Die dominikanische Regierung freilich wird das wenig stören. Der derzeitige Amtsinhaber, Staats- und Regierungschef Hipólito Mejía, hat bei den Wahlen im Mai verloren und wird die Präsidentschaft am 16. August seinem Amtsnachfolger übergeben. Der Gesetzesbeschluss eliminiert insgesamt 14 Naturschutzgebiete, die zu den ökologischen Filetstücken der Dominikanischen Republik gehören. Mangroven werden rechtlich legitimiert bald abgeholzt, Lagunen und Korallenriffe zu Fun-Zentren ausgebaut werden können, wo derzeit noch Fregattvögel, Delfine, die letzten noch lebenden Antillen-Seekühe und vom Aussterben bedrohte Schildkröten leben. Eines der größten Schutzgebiete, der „Parque Nacional del Este“, wird fast halbiert.

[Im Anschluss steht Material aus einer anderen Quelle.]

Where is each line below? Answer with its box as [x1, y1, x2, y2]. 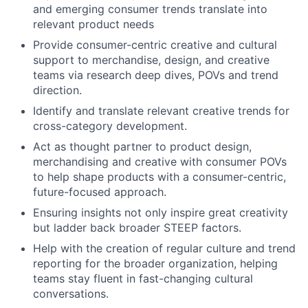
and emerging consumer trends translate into [33, 2, 267, 16]
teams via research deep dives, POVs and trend [33, 68, 278, 82]
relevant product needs [33, 17, 154, 31]
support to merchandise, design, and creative [33, 53, 269, 67]
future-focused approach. [33, 185, 166, 199]
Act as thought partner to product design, [33, 140, 252, 153]
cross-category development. [33, 119, 187, 133]
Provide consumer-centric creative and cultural [33, 38, 277, 52]
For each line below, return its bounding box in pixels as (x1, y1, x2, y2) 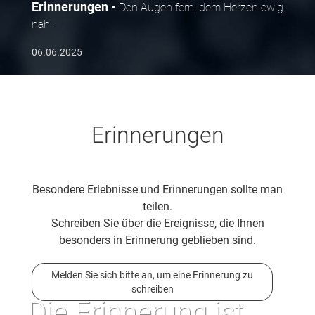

In seltener Einmütigkeit argumentierten und argumentieren Umweltschützer, Ökoaktivisten, Naturwissenschaftler und der einheimische Hotel- und Gaststättenverband gegen die Reduzierung der Naturparks. Aber nicht nur Fauna und Flora sind vom möglichen Kahlschlag bedroht, in der Mehrzahl der Gebiete finden sich kulturhistorische Stätten, die bisher vor ungehindertem Publikumsverkehr geschützt waren. „Unser Naturschutzgebiet sind Teil des Tourismus“, warnt Lisette Gil, Geschäftsführerin des Hotelverbandes Bayahibe, in dessen Einzugsgebiet der Park liegt. „Wir schädigen unsere Attraktivität.“

Juan José Hidalgo scheren solche Ökoargumente wenig. Der spanische Inhaber der Fluggesellschaft Air Europa drängt auf den lukrativen Touristenmarkt auf der Karibikinsel und will in der bald „naturschutzfreien“ Zone einen Hotelkomplex mit 1.200 Betten hochziehen. Wie es der Zufall so will, ist Hidalgo ein enger Freund von Hipólito Mejía. In den Air-Europa-Maschinen ist der Noch-Staatspräsident ein gern gesehener Gast. Die Zustimmung des Parlaments und Senats soll sich Hidalgo durch eine Millionensumme gesichert haben. Eine Hand wäscht die andere. Da stießen auch die ökologischen Warnrufe der diplomatischen Vertreter in der Dominikanischen Republik, die jährlich von rund 250.000 deutschen Touristen besucht wird, auf taube Ohren.